Head or Heart - vida nova
1 Vida Nova
Notas iniciais
Olhei pra Killian que estava prestando atenção em cada palavra que o padre dizia. Era sábado, 19:00 h da noite, estava acontecendo o meu casamento com Killian, lembro do dia em que ele me pediu em casamento, ele não aguentou esperar muito, um mês depois do nosso aniversário de namoro ele me pediu em casamento, no Grannys, ele colocou a caixa com aliança dentro da minha bolsa e na hora que eu fui pagar a conta, tive a surpresa. Ambos queriamos nos casar o mais rápido possivel, então aqui estamos nós , na igreja da cidade depois de um mês que ele me pediu em casamento, depois de toda correria que tivemos com os preparativos como: bolo; vestido;buffet;decoração. Depois do pequeno drama que meus pais fizeram quando souberam que eu não ía mais morar com eles. Era o momento dos votos de casamento, todos que estavam na igreja estavam com a atenção voltada pra mim e meu namorado que em questão de minutos seria meu esposo.
-Eu Killian Jones , recebo-te por minha esposa a ti Emma Swan, e prometo ser-te fiel, amar-te e respeitar-te, na alegria e na tristeza, na saúde e na doença, todos os dias da nossa vida — killian fez seus votos enquanto colocava minha aliança no quarto dedo da minha mão esquerda. fiz o mesmo quando ele acabou.
-Eu Emma Swan recebo-te por meu esposo Killian Jones, e prometo ser-te fiel, amar-te e respeitar-te, na alegria e na tristeza, na saúde e na doença, todos os dias da nossa vida.
- Bom eu vos declaro marido e mulher, o noivo já pode beijar a noiva! — o padre falou encerrando a cerimônia.
Killian me puxou para o beijo mas não o fez antes de falar:
- Minha cabeça quente!
- Jesus, mas nem na igreja você dá descanso — falei revirando os olhos, então finalmente nossos lábios se encontraram.
....
- Sinceramente, acho que você ta meio pesada! — killian disse enquanto me carregava e me levava para o quarto do nosso barco. Sim, nós íamos passar nossa lua de mel em Storybrook, não teria chances de viajamos pra algum lugar, nós tínhamos que trabalhar, senão ficaríamos prejudicados.
- Sinceramente, acho que você devia ficar de boca fechada! — respondi
- Olha só... ta ficando de cabeça quente! — cantarolou
- Tenho mais do que direito, você acabou de insinuar que estou ficando gorda!
- Como você exagera! — ele me colocou no chão e foi até o frigobar é pegou uma garrafa de vinho branco e duas taças de vidro — Por favor! — ele levou as mãos com as taças pra longe de mim quando eu ia pega-las — Sem quebrar! — começou a rir.

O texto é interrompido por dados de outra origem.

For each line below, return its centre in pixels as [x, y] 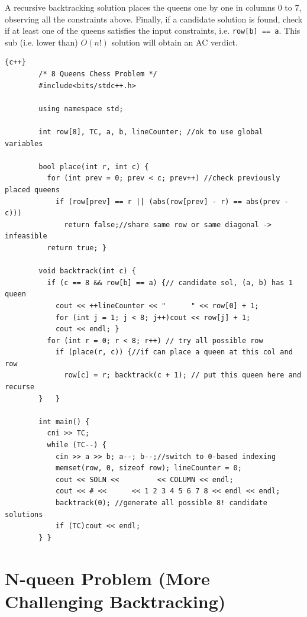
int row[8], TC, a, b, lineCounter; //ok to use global [151, 132]
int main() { [64, 421]
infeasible [26, 236]
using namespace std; [81, 109]
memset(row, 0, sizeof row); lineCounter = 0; [148, 468]
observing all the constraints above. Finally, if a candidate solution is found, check [154, 19]
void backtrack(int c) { [87, 271]
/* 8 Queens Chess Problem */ [98, 74]

- Olha só você está muito palhaço hoje ego em pessoa! — falei rindo junto com ele, enquanto meu marido enchia nossas taças de vinho eu tirei aquele véu pesado que estava enfeitando minha cabeça.
- Então... — Killian começou falar enquanto me puxava pra mais perto dele entregando minha taça de vinho — Estamos casados agora! — ele ergueu suas sobrancelhas pra mim, marca registrada de KIllian Jones.
- É... eu pude notar isso! — brinquei com minha resposta — Bom, e agora? O que podemos esperar? — Perguntei enquanto brincava com sua gravata e bebia um gole do meu vinho.
- Bom... — pensou — Nossa casa já está arrumada, apenas nos esperando, nossos trabalhos estão mais do que fixos, Henry está vivendo com a gente, é.. ta tudo certo! Mas... ainda tem quartos sobrando na casa.
- E nessa parte chegamos aos filhos! — falei concluindo seu pequeno raciocínio.
- O que nos impede? — ele perguntou enquanto me abraçava mais ainda.
- Sabe de uma coisa? — peguei nossas taças de vinho e coloque o em cima da mesa — Podemos encomendar um agora! — puxei ele pra mais perto de mim e colei nossos lábios enquanto tirava seu palitó, o que não quis mencionar mas, como ele ficou lindo com aquela roupa social.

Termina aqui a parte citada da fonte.